However, the disparity between the Ravens’ ability to move the ball and ability to score feeds right into the strength of the Cunningham philosophy. Think about the Thanksgiving game—in some cases, the end zone is the Lions’ best defender. Removing the 20+ pass as a threat allows the Lions’ front seven to play more aggressively, and it allows the secondary to keep the play in front of them. It’s possible that the Lions could hold the Ravens to even fewer points than I projected above.
Then again, the Ravens are at home, 6-6, fighting for a playoff spot, and recovering from a crushing Monday Night Football loss to the Packers. It’s entirely possible that the Ravens come out looking to take out their frustrations on the Lions, and blow them out of the stadium.
Scott Linehan vs. Greg Mattison
I got nothin’.
Seriously, though, Greg Mattison’s NFL resumé is as long as last year. Depsite a long, decorated tenure as a coordinator in the college ranks—think Florida, Notre Dame, and U-of-M—Mattison was hired last season by then-new head coach John Harbaugh to coach the linebackers. When Rex Ryan left in the offseason to coach the Jets, Harbaugh promoted Mattison instead. While the Ravens’ philosophy has stayed the same—aggressive, blitzing, no-holds-barred defense—I don’t believe that calling a man with 38 years of coaching experience a “disciple” of a man he worked under for one year is accurate. Just for the record, though:
When Scott Linehan’s horrible 2007 Rams offense that could sort-of run a little bit met the Ravens’ defense that allowed no running whatsoever, practically no points happened. I don’t believe that this has any bearing on this Sunday’s contest.
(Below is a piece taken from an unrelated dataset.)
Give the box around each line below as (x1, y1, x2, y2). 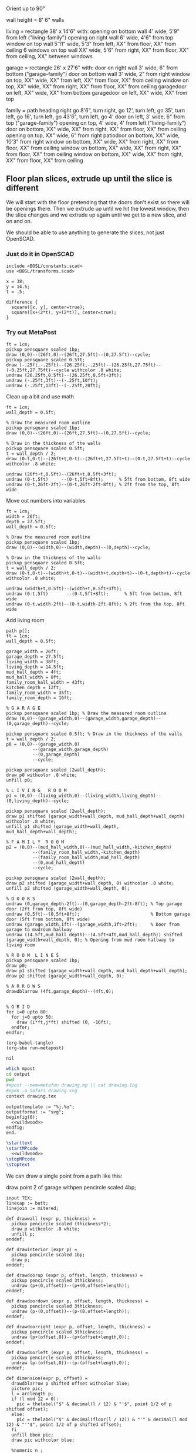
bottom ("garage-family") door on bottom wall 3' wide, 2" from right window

However, the fact that Scott Linehan’s scoring offense is ranked 24th in the NFL, and Baltimore’s defense is ranked 4th? That will have an awful lot of bearing on this Sunday’s contest. Note, though, that that number keeps inching higher; at 18.1 points per game, the Lions are rapidly approaching the top of the bottom third of the league. That, frankly, is ridiculous to point to as a positive, but such has been the state of the franchise.
Given a complete lack of data to work with, I can only project the Lions’ offensive production to meet expectations, given the current performance of the two units this year. They should fall significantly short of their season average in points scored, while meeting or falling just shy of their passing and rushing effectiveness norms: 9-13 points, 5.00-5.50 YpA, and 3.50-4.00 YpC. I have very low confidence in this prediction.
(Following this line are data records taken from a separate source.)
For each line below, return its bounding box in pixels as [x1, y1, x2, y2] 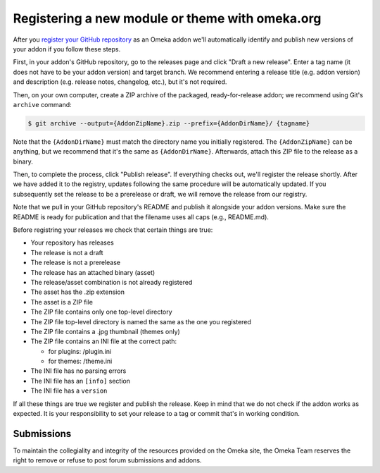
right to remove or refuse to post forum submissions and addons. [13, 456, 202, 465]
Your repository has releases [30, 238, 114, 247]
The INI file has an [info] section [30, 376, 130, 385]
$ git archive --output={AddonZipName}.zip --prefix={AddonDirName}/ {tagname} [27, 119, 310, 127]
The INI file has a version [30, 386, 108, 395]
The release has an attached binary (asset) [30, 268, 156, 276]
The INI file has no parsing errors [30, 367, 127, 375]
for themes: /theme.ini [48, 357, 113, 366]
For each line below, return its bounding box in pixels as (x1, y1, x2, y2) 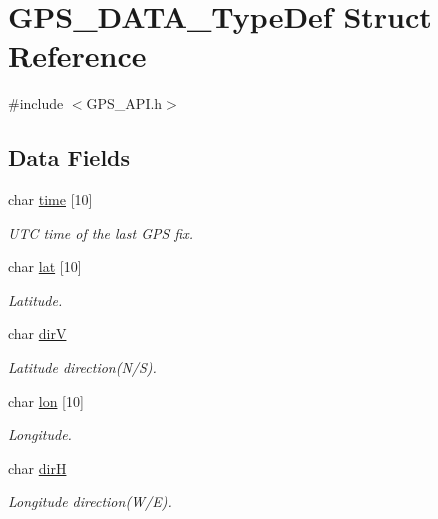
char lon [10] (8, 390, 84, 411)
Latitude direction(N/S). (8, 357, 157, 378)
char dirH (8, 457, 67, 478)
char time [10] (8, 189, 93, 210)
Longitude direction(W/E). (8, 491, 172, 512)
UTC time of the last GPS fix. (8, 222, 194, 243)
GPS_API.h (86, 93, 163, 114)
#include (8, 93, 64, 114)

Unfortunately, with Matt Stafford already announced as inactive for this contest, that offense won’t be there. Given that Megatron will be relatively healthy, I expect the offense’s play to be closer the Steelers game than the first Packers game—but we can’t be sure. The Lions’ offense IS trending toward respectability, but the leader and triggerman is gone, and they’re playing their second straight road game against a top 5 scoring defense. I don’t see any way the Lions surprise here, unless turnover margin or special teams swings the game wildly in the Lions’ favor—and that’s a long shot, indeed.
I’m sticking with the data here, folks, shaky though it might be: 21-24 points for the Ravens, and 9-13 points for the Lions.